• EXERCISE OBJECTIVE:
Report how many lines in the records carry the string "have", and give no further text.

• THE DATA:
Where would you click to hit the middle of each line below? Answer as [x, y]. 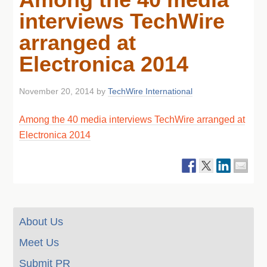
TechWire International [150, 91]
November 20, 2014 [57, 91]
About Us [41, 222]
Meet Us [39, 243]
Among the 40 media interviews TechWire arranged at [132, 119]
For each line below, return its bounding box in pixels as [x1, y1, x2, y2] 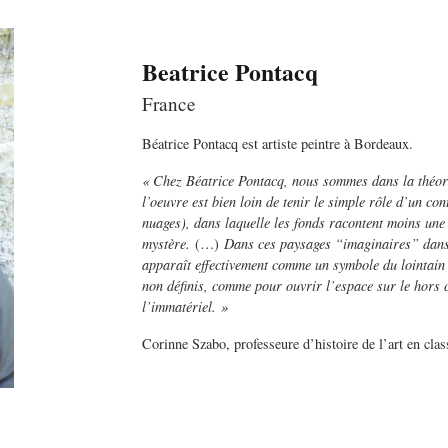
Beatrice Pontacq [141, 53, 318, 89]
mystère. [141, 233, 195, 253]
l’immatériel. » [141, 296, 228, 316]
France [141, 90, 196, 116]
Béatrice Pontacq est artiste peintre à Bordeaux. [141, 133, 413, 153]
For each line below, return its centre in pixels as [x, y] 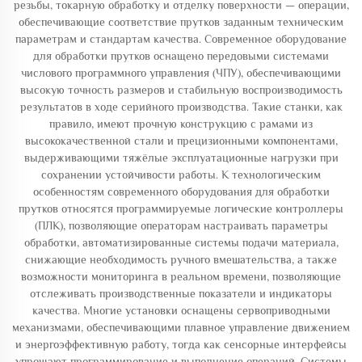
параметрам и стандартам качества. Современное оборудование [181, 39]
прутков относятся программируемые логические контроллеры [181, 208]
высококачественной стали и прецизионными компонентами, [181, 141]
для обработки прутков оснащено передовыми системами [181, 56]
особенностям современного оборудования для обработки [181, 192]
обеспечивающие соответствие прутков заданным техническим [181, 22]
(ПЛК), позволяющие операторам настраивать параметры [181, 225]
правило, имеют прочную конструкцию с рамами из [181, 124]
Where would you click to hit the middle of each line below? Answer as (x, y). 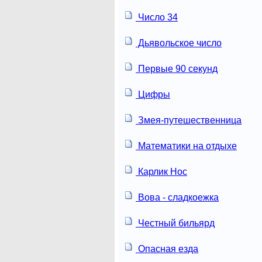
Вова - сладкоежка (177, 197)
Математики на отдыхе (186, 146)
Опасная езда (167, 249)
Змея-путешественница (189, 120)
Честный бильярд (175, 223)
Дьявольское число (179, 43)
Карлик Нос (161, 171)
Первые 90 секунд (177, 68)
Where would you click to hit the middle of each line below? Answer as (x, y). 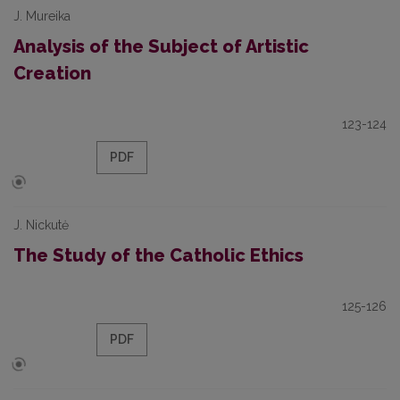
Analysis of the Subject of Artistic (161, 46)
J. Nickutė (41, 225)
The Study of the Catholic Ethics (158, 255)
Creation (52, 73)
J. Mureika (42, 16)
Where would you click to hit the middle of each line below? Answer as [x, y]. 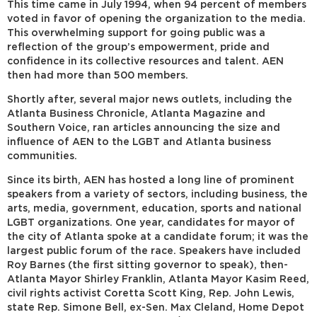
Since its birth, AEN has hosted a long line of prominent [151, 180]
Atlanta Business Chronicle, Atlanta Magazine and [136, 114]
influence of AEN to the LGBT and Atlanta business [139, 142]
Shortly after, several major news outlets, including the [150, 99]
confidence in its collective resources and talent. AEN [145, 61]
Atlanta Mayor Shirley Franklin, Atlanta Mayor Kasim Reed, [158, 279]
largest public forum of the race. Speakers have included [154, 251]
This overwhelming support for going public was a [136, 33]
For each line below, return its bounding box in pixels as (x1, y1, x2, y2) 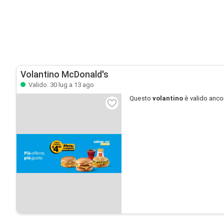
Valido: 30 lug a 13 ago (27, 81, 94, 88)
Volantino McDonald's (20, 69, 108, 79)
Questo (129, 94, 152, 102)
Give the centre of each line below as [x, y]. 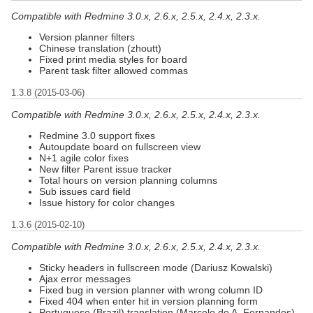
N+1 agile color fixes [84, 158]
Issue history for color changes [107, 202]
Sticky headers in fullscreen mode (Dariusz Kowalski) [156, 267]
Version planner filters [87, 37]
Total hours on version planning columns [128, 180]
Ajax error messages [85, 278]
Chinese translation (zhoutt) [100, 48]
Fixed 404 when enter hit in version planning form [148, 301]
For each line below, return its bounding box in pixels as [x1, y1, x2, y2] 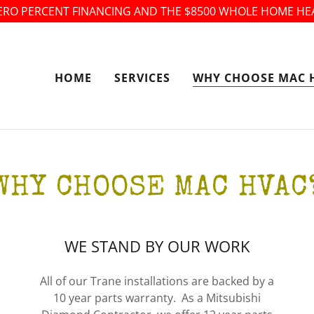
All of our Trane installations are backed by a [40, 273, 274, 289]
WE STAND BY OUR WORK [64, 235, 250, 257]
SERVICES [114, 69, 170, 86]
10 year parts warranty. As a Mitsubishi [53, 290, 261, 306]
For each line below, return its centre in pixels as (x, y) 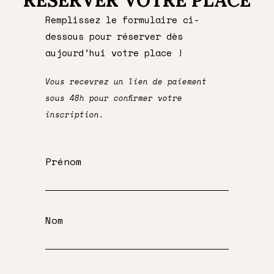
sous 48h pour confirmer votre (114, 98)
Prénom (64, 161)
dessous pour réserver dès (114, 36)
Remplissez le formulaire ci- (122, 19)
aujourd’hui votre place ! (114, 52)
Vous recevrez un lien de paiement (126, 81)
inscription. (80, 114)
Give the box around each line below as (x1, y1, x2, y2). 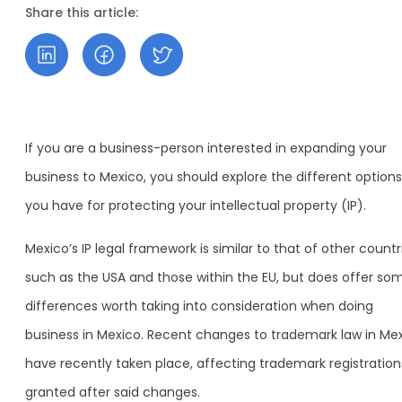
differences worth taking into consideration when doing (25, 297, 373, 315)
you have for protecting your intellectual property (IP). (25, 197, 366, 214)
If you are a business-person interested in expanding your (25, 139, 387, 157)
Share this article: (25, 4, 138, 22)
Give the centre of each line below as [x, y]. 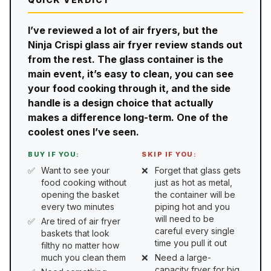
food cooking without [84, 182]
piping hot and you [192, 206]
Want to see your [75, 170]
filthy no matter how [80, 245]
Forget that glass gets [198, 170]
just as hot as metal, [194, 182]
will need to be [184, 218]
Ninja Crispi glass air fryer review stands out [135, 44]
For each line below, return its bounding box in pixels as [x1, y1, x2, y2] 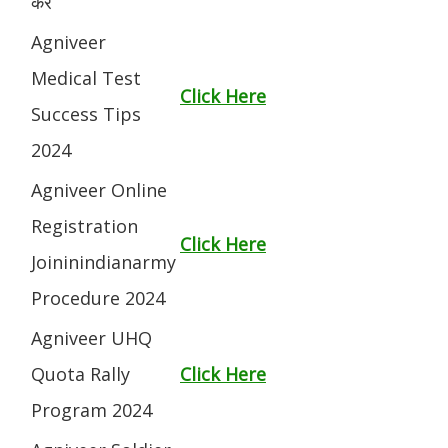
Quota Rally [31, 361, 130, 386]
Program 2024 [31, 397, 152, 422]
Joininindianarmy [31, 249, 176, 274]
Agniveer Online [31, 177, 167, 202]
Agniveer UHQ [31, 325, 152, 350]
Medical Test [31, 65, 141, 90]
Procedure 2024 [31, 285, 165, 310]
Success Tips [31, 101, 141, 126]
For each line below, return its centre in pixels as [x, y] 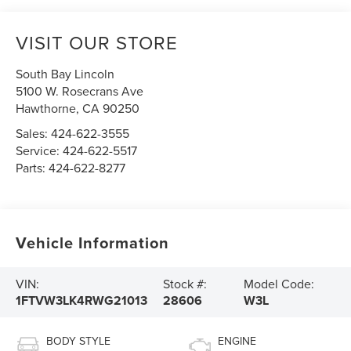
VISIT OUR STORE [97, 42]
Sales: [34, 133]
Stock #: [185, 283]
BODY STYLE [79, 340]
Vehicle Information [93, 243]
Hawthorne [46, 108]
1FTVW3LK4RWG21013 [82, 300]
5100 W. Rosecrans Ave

• TASK ANSWER:
2